Esta disputa entre los más reformistas y los más revolucionarios no es entre iguales. Lula y el PT siguen siendo mucho, mucho más grandes, incluso después de trece años en el cargo. Defender estas propuestas y, al mismo tiempo, un Frente de Izquierda no significa hacerse la ilusión de que el PT estará de acuerdo con ellas. Se trata de luchar por la conciencia de las capas más avanzadas de los trabajadores y jóvenes que quieren ir más allá, pero siguen atrincherados en el apoyo a Lula contra Bolsonaro.
La estrategia y la táctica son conceptos elaborados por la actividad militar y apropiados por la lucha política por el poder. En toda lucha, la formulación de la estrategia considera muchas variables, pero las dos más importantes son la caracterización de las fuerzas sociales y políticas en disputa, y los movimientos a realizar en el marco del tiempo disponible.
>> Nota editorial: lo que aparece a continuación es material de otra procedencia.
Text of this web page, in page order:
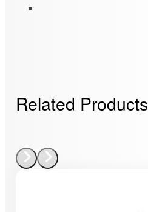
Related Products
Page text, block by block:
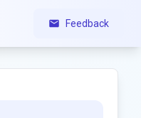
Feedback
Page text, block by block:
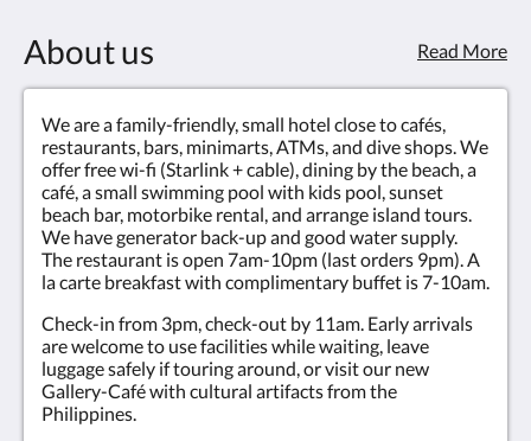
out by 11am. Non-smoking.
About us Read More
We are a family-friendly, small hotel close to cafés,
restaurants, bars, minimarts, ATMs, and dive shops. We
offer free wi-fi (Starlink + cable), dining by the beach, a
café, a small swimming pool with kids pool, sunset
beach bar, motorbike rental, and arrange island tours.
We have generator back-up and good water supply.
The restaurant is open 7am-10pm (last orders 9pm). A
la carte breakfast with complimentary buffet is 7-10am.
Check-in from 3pm, check-out by 11am. Early arrivals
are welcome to use facilities while waiting, leave
luggage safely if touring around, or visit our new
Gallery-Café with cultural artifacts from the
Philippines.
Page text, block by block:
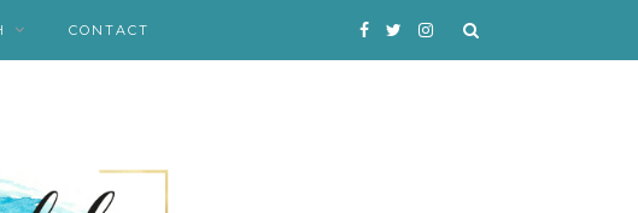
CONTACT

Ni el tiempo es una variable indefinida, ni las fuerzas sociales y políticas son ilimitadas. Caracterizar si el tiempo corre a nuestro favor o en contra es fundamental para definir la intensidad de la lucha, el ritmo de la disputa, la cadencia de los enfrentamientos.
Estimar si estamos a la defensiva, manteniendo posiciones o en condiciones de pasar a la ofensiva es fundamental para saber quién acumula fuerza y quién se debilita. La clave de la estrategia es generar una capacidad de movilización permanente de nuestras fuerzas que favorezca la victoria. El objetivo de la táctica es generar confianza, emoción y entusiasmo en nuestra base social y fortalecer la unidad en nuestro campo político. Cuando la estrategia reduce la expectativa de que los cambios son posibles y la táctica siembra la perplejidad, la lucha pierde sentido. El reto sigue siendo salir de la defensiva. Ser el número uno en las encuestas es una ventaja. Pero no basta con derrotar a los neofascistas. La disputa en las calles está por hacerse.
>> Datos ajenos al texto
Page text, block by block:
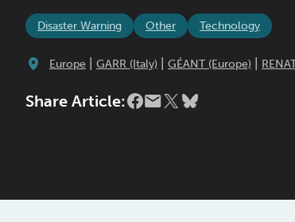
Disaster Warning Other Technology
Europe GARR (Italy) GÉANT (Europe)
Share Article:
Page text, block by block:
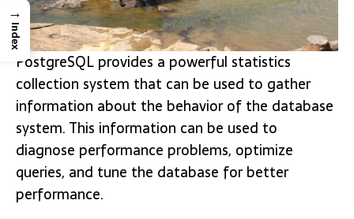
PostgreSQL provides a powerful statistics
collection system that can be used to gather
information about the behavior of the database
system. This information can be used to
diagnose performance problems, optimize
queries, and tune the database for better
performance.
→
Index
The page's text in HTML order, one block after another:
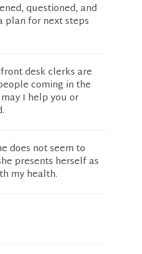
questioned, and
plan for next steps
desk clerks are
coming in the
I help you or
does not seem to
presents herself as
my health.
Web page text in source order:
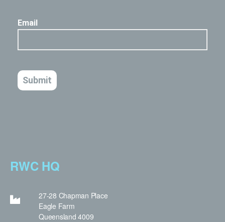
RWC HQ
27-28 Chapman Place
Eagle Farm
Queensland 4009

El objetivo de una estrategia es la acumulación de fuerzas que faciliten las condiciones de victoria. Estrategia y táctica son conceptos relativos e indivisibles, pero no son sinónimos. Una estrategia debe entenderse como una línea que organiza la planificación del fin a alcanzar, según una escala de tiempo, y en el marco de una determinada relación social y política de fuerzas. La táctica se refiere a los medios que facilitan el camino para ganar la pelea. En la búsqueda de la misma estrategia, las tácticas se alternan dependiendo de las fluctuaciones de la situación. Un giro estratégico es muy diferente de un giro táctico. La rigidez táctica es una tentación sectaria. La estrategia volátil es una trampa oportunista. Cuando caminan juntos no hay peligro de que todo salga mal.
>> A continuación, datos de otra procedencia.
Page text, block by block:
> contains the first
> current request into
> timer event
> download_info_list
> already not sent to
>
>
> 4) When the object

Uno no debe cambiar de estrategia, a menos que haya un cambio cualitativo en la situación. La táctica, en cambio, es una línea transitoria. Las tácticas pueden y deben probarse en acción y verificarse. La flexibilidad táctica no está reñida con la firmeza estratégica. El objetivo de una táctica es elevar la capacidad de movilización social, aumentar la confianza de nuestra base social, dividir a los opositores de los enemigos, pero la táctica debe ser coherente con la estrategia. No todo es justo en la lucha política. Si una maniobra sacrifica un objetivo estratégico, hay un problema. Cuando una táctica sorprende a nuestra base social, crea confusión entre los mejores luchadores, alimenta la duda en nuestras filas, socava la confianza moral y siembra divisiones, perdemos.
*Valerio Arcary es profesor jubilado de la IFSP. Autor, entre otros libros, de La revolución se encuentra con la historia (Chamán).